### EXERCISE DESCRIPTION
Leaving the images behind, copy every line of the records exactly.

(EXERCISE INPUT begins)

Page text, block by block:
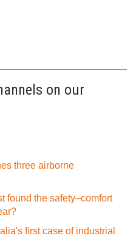
on our
three airborne
found the safety–comfort
first case of industrial
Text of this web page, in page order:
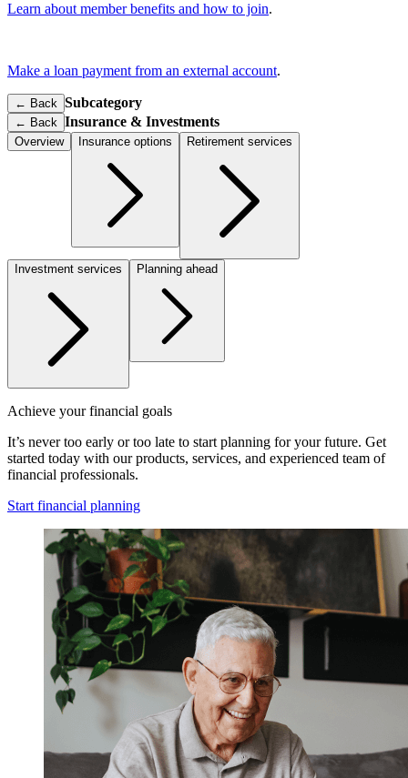
Learn about member benefits and how to join.
Make a loan payment from an external account.
← Back Subcategory
← Back Insurance & Investments
Overview Insurance options Retirement services
Investment services Planning ahead
Achieve your financial goals
It’s never too early or too late to start planning for your future. Get
started today with our products, services, and experienced team of
financial professionals.
Start financial planning
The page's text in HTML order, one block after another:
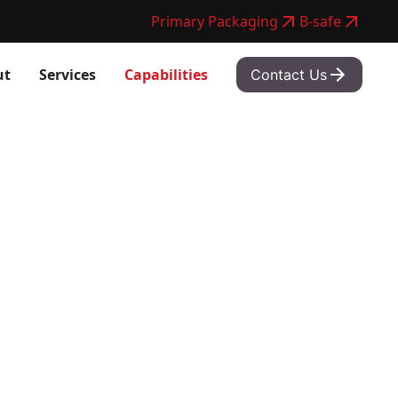
Primary Packaging B-safe
Services Capabilities Contact Us
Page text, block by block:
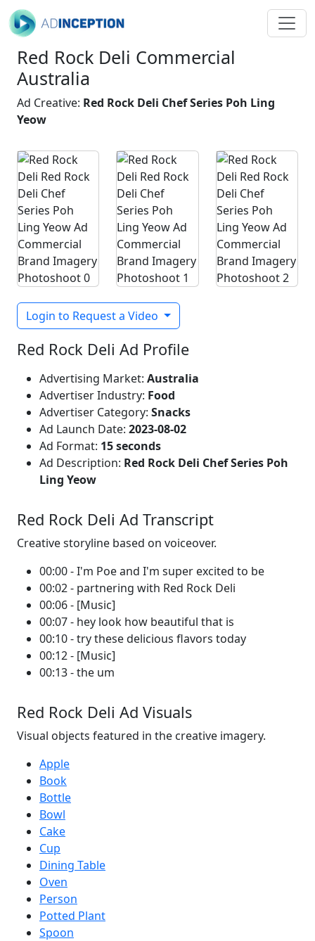
Red Rock Deli Commercial
Australia
Ad Creative: Red Rock Deli Chef Series Poh Ling
Yeow
Login to Request a Video
Red Rock Deli Ad Profile
Advertising Market: Australia
Advertiser Industry: Food
Advertiser Category: Snacks
Ad Launch Date: 2023-08-02
Ad Format: 15 seconds
Ad Description: Red Rock Deli Chef Series Poh
Ling Yeow
Red Rock Deli Ad Transcript
Creative storyline based on voiceover.
00:00 - I'm Poe and I'm super excited to be
00:02 - partnering with Red Rock Deli
00:06 - [Music]
00:07 - hey look how beautiful that is
00:10 - try these delicious flavors today
00:12 - [Music]
00:13 - the um
Red Rock Deli Ad Visuals
Visual objects featured in the creative imagery.
Apple
Book
Bottle
Bowl
Cake
Cup
Dining Table
Oven
Person
Potted Plant
Spoon
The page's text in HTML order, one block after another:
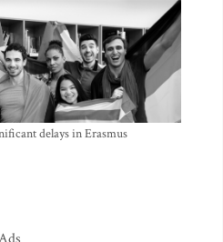
delays in Erasmus
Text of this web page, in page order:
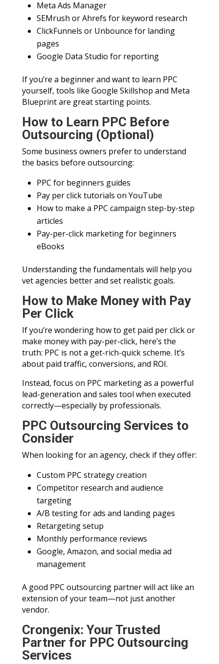
Meta Ads Manager
SEMrush or Ahrefs for keyword research
ClickFunnels or Unbounce for landing
pages
Google Data Studio for reporting
If you’re a beginner and want to learn PPC
yourself, tools like Google Skillshop and Meta
Blueprint are great starting points.
How to Learn PPC Before
Outsourcing (Optional)
Some business owners prefer to understand
the basics before outsourcing:
PPC for beginners guides
Pay per click tutorials on YouTube
How to make a PPC campaign step-by-step
articles
Pay-per-click marketing for beginners
eBooks
Understanding the fundamentals will help you
vet agencies better and set realistic goals.
How to Make Money with Pay
Per Click
If you’re wondering how to get paid per click or
make money with pay-per-click, here’s the
truth: PPC is not a get-rich-quick scheme. It’s
about paid traffic, conversions, and ROI.
Instead, focus on PPC marketing as a powerful
lead-generation and sales tool when executed
correctly—especially by professionals.
PPC Outsourcing Services to
Consider
When looking for an agency, check if they offer:
Custom PPC strategy creation
Competitor research and audience
targeting
A/B testing for ads and landing pages
Retargeting setup
Monthly performance reviews
Google, Amazon, and social media ad
management
A good PPC outsourcing partner will act like an
extension of your team—not just another
vendor.
Crongenix: Your Trusted
Partner for PPC Outsourcing
Services
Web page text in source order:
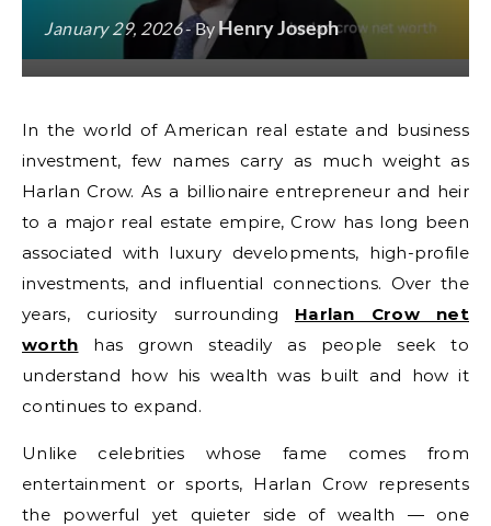
January 29, 2026- ByHenry Joseph
In the world of American real estate and business
investment, few names carry as much weight as
Harlan Crow. As a billionaire entrepreneur and heir
to a major real estate empire, Crow has long been
associated with luxury developments, high-profile
investments, and influential connections. Over the
years, curiosity surrounding Harlan Crow net
worth has grown steadily as people seek to
understand how his wealth was built and how it
continues to expand.
Unlike celebrities whose fame comes from
entertainment or sports, Harlan Crow represents
the powerful yet quieter side of wealth — one
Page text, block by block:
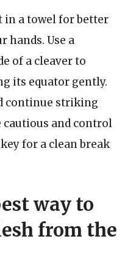
in a towel for better
hands. Use a
of a cleaver to
its equator gently.
continue striking
cautious and control
for a clean break
way to
from the
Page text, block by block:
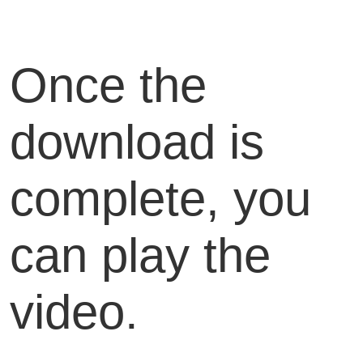
Once the
download is
complete, you
can play the
video.
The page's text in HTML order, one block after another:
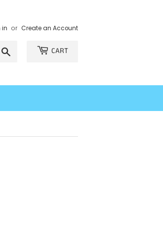
in or Create an Account
CART
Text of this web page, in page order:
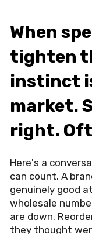
When
tighten
instinct
market.
right.
Here's a
can count. A
genuinely good
wholesale
are down.
they thought

(EXERCISE INPUT ends)

### PROBLEM SOLUTION
Page text, block by block:
on our
three airborne
found the safety–comfort
first case of industrial
Text of this web page, in page order:
Learn about member benefits and how to join.
Make a loan payment from an external account.
← Back Subcategory
← Back Insurance & Investments
Overview Insurance options Retirement services
Investment services Planning ahead
Achieve your financial goals
It’s never too early or too late to start planning for your future. Get
started today with our products, services, and experienced team of
financial professionals.
Start financial planning
The page's text in HTML order, one block after another:
Primary Packaging B-safe
Services Capabilities Contact Us
Page text, block by block:
Red Rock Deli Commercial
Australia
Ad Creative: Red Rock Deli Chef Series Poh Ling
Yeow
Login to Request a Video
Red Rock Deli Ad Profile
Advertising Market: Australia
Advertiser Industry: Food
Advertiser Category: Snacks
Ad Launch Date: 2023-08-02
Ad Format: 15 seconds
Ad Description: Red Rock Deli Chef Series Poh
Ling Yeow
Red Rock Deli Ad Transcript
Creative storyline based on voiceover.
00:00 - I'm Poe and I'm super excited to be
00:02 - partnering with Red Rock Deli
00:06 - [Music]
00:07 - hey look how beautiful that is
00:10 - try these delicious flavors today
00:12 - [Music]
00:13 - the um
Red Rock Deli Ad Visuals
Visual objects featured in the creative imagery.
Apple
Book
Bottle
Bowl
Cake
Cup
Dining Table
Oven
Person
Potted Plant
Spoon
The page's text in HTML order, one block after another:
delays in Erasmus
Text of this web page, in page order:
Meta Ads Manager
SEMrush or Ahrefs for keyword research
ClickFunnels or Unbounce for landing
pages
Google Data Studio for reporting
If you’re a beginner and want to learn PPC
yourself, tools like Google Skillshop and Meta
Blueprint are great starting points.
How to Learn PPC Before
Outsourcing (Optional)
Some business owners prefer to understand
the basics before outsourcing:
PPC for beginners guides
Pay per click tutorials on YouTube
How to make a PPC campaign step-by-step
articles
Pay-per-click marketing for beginners
eBooks
Understanding the fundamentals will help you
vet agencies better and set realistic goals.
How to Make Money with Pay
Per Click
If you’re wondering how to get paid per click or
make money with pay-per-click, here’s the
truth: PPC is not a get-rich-quick scheme. It’s
about paid traffic, conversions, and ROI.
Instead, focus on PPC marketing as a powerful
lead-generation and sales tool when executed
correctly—especially by professionals.
PPC Outsourcing Services to
Consider
When looking for an agency, check if they offer:
Custom PPC strategy creation
Competitor research and audience
targeting
A/B testing for ads and landing pages
Retargeting setup
Monthly performance reviews
Google, Amazon, and social media ad
management
A good PPC outsourcing partner will act like an
extension of your team—not just another
vendor.
Crongenix: Your Trusted
Partner for PPC Outsourcing
Services
Web page text in source order:
January 29, 2026- ByHenry Joseph
In the world of American real estate and business
investment, few names carry as much weight as
Harlan Crow. As a billionaire entrepreneur and heir
to a major real estate empire, Crow has long been
associated with luxury developments, high-profile
investments, and influential connections. Over the
years, curiosity surrounding Harlan Crow net
worth has grown steadily as people seek to
understand how his wealth was built and how it
continues to expand.
Unlike celebrities whose fame comes from
entertainment or sports, Harlan Crow represents
the powerful yet quieter side of wealth — one
Page text, block by block:
in a towel for better
hands. Use a
of a cleaver to
its equator gently.
continue striking
cautious and control
for a clean break
way to
from the
Page text, block by block:
Once the
download is
complete, you
can play the
video.
The page's text in HTML order, one block after another:
in or Create an Account
CART
Text of this web page, in page order:
When
tighten
instinct
market.
right.
Here's a
can count. A
genuinely good
wholesale
are down.
they thought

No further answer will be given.